## [Work order]
Set down, please, exactly the lines below that run from the line with "Último jogo - 16/4/2025 (60, 226, 170, 238)" to the line with "담당부서 : 자동차관리과 (22, 325, 154, 338)", both lines included.

[Recorded data]
»»

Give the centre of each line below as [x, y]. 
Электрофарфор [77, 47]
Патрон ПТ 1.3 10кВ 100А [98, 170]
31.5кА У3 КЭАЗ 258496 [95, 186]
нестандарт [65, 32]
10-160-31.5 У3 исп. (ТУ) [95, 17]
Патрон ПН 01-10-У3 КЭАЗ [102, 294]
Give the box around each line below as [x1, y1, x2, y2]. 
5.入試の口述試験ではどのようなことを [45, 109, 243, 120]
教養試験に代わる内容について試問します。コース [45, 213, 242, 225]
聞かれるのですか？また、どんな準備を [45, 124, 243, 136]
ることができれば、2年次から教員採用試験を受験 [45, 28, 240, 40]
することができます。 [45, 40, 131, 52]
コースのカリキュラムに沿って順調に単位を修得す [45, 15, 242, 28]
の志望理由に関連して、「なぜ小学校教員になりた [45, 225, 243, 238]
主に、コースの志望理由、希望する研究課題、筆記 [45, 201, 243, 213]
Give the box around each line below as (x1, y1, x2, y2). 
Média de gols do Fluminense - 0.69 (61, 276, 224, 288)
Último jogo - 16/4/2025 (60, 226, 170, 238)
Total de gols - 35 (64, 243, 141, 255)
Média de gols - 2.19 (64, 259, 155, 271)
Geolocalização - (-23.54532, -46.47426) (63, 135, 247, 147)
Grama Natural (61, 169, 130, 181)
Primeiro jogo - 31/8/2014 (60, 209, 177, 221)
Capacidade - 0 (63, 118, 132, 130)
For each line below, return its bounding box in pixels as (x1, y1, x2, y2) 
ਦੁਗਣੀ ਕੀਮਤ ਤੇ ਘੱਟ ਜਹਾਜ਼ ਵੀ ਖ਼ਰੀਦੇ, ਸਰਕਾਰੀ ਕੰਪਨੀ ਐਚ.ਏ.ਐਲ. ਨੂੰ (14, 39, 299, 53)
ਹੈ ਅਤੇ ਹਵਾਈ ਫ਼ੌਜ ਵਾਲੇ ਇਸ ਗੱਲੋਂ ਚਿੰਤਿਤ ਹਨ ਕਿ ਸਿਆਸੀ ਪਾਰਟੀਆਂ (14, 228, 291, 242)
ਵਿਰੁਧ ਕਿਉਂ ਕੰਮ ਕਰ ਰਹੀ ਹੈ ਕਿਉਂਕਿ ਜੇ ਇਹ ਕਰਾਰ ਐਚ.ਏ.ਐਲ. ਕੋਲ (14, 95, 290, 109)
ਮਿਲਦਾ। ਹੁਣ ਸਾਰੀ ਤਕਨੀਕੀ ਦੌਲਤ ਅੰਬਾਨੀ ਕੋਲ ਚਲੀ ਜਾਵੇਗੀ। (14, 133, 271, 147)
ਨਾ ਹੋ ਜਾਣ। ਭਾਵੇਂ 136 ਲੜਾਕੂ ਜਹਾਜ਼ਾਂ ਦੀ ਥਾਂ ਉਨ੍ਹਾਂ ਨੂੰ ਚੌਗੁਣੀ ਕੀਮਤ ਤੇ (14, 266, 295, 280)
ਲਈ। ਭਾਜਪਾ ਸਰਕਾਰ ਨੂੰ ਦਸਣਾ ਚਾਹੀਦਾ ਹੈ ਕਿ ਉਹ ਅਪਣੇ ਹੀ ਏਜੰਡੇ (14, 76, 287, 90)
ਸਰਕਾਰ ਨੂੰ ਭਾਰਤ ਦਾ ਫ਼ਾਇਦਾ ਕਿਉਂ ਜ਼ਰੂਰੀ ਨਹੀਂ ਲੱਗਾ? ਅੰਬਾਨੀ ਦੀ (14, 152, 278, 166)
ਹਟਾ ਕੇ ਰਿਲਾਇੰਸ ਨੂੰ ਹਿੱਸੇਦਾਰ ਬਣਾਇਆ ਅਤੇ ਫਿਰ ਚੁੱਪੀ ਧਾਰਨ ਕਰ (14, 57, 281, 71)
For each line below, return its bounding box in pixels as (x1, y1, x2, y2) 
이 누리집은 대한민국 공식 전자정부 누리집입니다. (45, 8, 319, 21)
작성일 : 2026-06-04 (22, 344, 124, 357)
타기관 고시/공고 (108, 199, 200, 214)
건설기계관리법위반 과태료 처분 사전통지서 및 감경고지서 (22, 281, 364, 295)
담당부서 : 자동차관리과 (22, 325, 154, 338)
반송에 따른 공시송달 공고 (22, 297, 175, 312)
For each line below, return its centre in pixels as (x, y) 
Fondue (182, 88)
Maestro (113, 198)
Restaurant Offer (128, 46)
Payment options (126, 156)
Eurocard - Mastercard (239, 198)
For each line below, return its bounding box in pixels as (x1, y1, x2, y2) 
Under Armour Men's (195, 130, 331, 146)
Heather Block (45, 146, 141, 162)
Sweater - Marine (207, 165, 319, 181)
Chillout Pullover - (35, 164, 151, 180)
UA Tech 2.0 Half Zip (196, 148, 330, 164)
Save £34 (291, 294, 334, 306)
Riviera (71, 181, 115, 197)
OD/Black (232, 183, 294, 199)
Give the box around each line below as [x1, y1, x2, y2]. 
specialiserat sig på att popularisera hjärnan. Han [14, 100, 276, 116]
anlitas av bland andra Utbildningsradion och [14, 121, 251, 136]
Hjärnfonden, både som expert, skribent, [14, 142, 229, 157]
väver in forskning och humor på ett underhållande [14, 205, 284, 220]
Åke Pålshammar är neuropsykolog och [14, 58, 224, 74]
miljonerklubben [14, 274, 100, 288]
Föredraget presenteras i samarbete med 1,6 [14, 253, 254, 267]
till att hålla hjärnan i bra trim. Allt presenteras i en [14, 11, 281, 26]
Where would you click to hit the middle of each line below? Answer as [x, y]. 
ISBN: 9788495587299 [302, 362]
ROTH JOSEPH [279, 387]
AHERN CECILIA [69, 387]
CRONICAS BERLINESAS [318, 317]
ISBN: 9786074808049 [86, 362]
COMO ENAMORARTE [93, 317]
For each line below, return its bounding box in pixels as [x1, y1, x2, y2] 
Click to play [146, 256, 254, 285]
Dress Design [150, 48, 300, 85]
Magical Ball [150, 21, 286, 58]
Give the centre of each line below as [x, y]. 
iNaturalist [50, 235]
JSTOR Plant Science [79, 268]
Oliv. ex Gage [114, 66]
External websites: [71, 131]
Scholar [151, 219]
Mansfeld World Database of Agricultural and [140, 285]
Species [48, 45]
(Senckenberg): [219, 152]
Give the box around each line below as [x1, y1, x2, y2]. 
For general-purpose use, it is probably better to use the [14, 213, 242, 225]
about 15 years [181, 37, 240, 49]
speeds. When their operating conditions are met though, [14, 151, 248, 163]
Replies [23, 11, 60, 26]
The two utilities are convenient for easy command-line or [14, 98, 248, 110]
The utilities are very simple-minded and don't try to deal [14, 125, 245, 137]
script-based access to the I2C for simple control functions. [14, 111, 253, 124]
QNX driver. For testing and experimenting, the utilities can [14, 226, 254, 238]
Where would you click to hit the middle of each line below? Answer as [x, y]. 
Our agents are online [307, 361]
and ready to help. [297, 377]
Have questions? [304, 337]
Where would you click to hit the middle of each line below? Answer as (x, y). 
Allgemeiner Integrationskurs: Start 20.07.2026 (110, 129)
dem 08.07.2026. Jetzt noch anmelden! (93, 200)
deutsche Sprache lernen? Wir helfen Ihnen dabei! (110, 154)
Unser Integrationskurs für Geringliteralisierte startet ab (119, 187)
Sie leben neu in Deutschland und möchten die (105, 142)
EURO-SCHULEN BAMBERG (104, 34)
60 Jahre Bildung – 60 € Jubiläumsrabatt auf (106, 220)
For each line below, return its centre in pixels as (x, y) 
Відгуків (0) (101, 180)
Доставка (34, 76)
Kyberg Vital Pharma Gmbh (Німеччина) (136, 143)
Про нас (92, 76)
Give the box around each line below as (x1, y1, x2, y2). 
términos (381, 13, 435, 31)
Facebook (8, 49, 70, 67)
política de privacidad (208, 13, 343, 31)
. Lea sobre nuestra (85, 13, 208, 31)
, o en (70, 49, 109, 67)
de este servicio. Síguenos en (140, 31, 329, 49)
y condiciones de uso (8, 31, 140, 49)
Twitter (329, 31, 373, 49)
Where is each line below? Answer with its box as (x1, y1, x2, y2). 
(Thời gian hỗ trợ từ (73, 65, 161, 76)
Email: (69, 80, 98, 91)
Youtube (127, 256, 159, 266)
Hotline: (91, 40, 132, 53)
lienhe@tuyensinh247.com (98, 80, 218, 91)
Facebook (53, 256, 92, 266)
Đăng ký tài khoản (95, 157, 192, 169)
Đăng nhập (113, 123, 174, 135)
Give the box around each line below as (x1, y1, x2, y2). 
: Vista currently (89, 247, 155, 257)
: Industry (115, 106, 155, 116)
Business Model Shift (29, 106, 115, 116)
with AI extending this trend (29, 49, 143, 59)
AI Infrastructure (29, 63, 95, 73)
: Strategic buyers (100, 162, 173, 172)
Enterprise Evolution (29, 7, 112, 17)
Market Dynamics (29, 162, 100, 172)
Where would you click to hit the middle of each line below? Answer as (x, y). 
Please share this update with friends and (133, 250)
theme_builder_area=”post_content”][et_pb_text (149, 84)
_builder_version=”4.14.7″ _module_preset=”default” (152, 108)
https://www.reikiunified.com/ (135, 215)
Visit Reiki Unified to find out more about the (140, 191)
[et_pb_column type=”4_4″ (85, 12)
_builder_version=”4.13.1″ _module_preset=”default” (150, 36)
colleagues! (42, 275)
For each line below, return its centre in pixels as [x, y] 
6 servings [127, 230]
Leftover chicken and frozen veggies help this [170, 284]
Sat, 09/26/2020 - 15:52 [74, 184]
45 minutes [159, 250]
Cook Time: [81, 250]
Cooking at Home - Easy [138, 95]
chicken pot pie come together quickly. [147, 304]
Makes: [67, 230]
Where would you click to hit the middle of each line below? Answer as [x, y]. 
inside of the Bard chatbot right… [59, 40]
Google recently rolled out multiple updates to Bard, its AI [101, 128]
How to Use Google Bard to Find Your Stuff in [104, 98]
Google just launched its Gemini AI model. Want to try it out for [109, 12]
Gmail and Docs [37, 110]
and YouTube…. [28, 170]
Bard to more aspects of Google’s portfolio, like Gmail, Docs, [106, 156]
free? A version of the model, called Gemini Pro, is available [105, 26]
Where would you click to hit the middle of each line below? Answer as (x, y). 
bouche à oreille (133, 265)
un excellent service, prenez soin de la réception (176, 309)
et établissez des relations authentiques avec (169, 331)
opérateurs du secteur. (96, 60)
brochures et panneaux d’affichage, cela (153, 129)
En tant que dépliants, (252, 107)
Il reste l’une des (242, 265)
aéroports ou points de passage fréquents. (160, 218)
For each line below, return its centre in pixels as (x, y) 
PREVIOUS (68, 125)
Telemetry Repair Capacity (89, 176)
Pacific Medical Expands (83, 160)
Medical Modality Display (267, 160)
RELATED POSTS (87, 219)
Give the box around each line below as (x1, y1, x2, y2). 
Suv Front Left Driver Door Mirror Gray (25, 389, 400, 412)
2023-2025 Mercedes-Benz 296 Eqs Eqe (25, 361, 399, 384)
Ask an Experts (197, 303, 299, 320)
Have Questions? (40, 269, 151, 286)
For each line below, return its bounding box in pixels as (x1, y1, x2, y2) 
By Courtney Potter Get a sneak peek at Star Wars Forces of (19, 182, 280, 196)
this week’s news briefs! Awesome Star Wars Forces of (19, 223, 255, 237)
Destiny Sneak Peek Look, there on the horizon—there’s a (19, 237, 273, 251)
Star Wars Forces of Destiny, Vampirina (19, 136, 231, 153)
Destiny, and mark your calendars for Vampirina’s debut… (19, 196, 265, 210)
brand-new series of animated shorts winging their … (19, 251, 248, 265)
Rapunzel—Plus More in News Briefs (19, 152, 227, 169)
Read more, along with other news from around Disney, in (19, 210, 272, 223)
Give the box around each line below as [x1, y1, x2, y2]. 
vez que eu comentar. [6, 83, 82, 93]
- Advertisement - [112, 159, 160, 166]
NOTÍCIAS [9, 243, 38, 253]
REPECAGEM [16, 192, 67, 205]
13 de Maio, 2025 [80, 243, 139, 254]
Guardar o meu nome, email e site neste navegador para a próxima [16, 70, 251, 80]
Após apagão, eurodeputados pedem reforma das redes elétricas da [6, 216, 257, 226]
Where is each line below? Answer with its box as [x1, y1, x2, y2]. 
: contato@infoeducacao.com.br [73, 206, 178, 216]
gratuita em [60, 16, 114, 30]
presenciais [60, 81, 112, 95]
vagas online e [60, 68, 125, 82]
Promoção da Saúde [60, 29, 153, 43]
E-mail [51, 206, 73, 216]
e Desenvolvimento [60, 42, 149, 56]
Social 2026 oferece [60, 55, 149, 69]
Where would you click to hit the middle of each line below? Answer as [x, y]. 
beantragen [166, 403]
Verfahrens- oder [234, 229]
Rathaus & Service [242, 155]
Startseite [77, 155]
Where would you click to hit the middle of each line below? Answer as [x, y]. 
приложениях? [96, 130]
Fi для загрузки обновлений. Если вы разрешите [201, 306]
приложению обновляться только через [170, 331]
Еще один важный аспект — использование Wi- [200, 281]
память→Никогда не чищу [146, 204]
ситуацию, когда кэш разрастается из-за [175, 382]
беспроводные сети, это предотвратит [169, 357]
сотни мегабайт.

««

## [Result of the exercise]
Último jogo - 16/4/2025 (60, 226, 170, 238)
Total de gols - 35 (64, 243, 141, 255)
Média de gols - 2.19 (64, 259, 155, 271)
Geolocalização - (-23.54532, -46.47426) (63, 135, 247, 147)
Grama Natural (61, 169, 130, 181)
Primeiro jogo - 31/8/2014 (60, 209, 177, 221)
Capacidade - 0 (63, 118, 132, 130)
For each line below, return its bounding box in pixels as (x1, y1, x2, y2) 
ਦੁਗਣੀ ਕੀਮਤ ਤੇ ਘੱਟ ਜਹਾਜ਼ ਵੀ ਖ਼ਰੀਦੇ, ਸਰਕਾਰੀ ਕੰਪਨੀ ਐਚ.ਏ.ਐਲ. ਨੂੰ (14, 39, 299, 53)
ਹੈ ਅਤੇ ਹਵਾਈ ਫ਼ੌਜ ਵਾਲੇ ਇਸ ਗੱਲੋਂ ਚਿੰਤਿਤ ਹਨ ਕਿ ਸਿਆਸੀ ਪਾਰਟੀਆਂ (14, 228, 291, 242)
ਵਿਰੁਧ ਕਿਉਂ ਕੰਮ ਕਰ ਰਹੀ ਹੈ ਕਿਉਂਕਿ ਜੇ ਇਹ ਕਰਾਰ ਐਚ.ਏ.ਐਲ. ਕੋਲ (14, 95, 290, 109)
ਮਿਲਦਾ। ਹੁਣ ਸਾਰੀ ਤਕਨੀਕੀ ਦੌਲਤ ਅੰਬਾਨੀ ਕੋਲ ਚਲੀ ਜਾਵੇਗੀ। (14, 133, 271, 147)
ਨਾ ਹੋ ਜਾਣ। ਭਾਵੇਂ 136 ਲੜਾਕੂ ਜਹਾਜ਼ਾਂ ਦੀ ਥਾਂ ਉਨ੍ਹਾਂ ਨੂੰ ਚੌਗੁਣੀ ਕੀਮਤ ਤੇ (14, 266, 295, 280)
ਲਈ। ਭਾਜਪਾ ਸਰਕਾਰ ਨੂੰ ਦਸਣਾ ਚਾਹੀਦਾ ਹੈ ਕਿ ਉਹ ਅਪਣੇ ਹੀ ਏਜੰਡੇ (14, 76, 287, 90)
ਸਰਕਾਰ ਨੂੰ ਭਾਰਤ ਦਾ ਫ਼ਾਇਦਾ ਕਿਉਂ ਜ਼ਰੂਰੀ ਨਹੀਂ ਲੱਗਾ? ਅੰਬਾਨੀ ਦੀ (14, 152, 278, 166)
ਹਟਾ ਕੇ ਰਿਲਾਇੰਸ ਨੂੰ ਹਿੱਸੇਦਾਰ ਬਣਾਇਆ ਅਤੇ ਫਿਰ ਚੁੱਪੀ ਧਾਰਨ ਕਰ (14, 57, 281, 71)
For each line below, return its bounding box in pixels as (x1, y1, x2, y2) 
이 누리집은 대한민국 공식 전자정부 누리집입니다. (45, 8, 319, 21)
작성일 : 2026-06-04 (22, 344, 124, 357)
타기관 고시/공고 (108, 199, 200, 214)
건설기계관리법위반 과태료 처분 사전통지서 및 감경고지서 (22, 281, 364, 295)
담당부서 : 자동차관리과 (22, 325, 154, 338)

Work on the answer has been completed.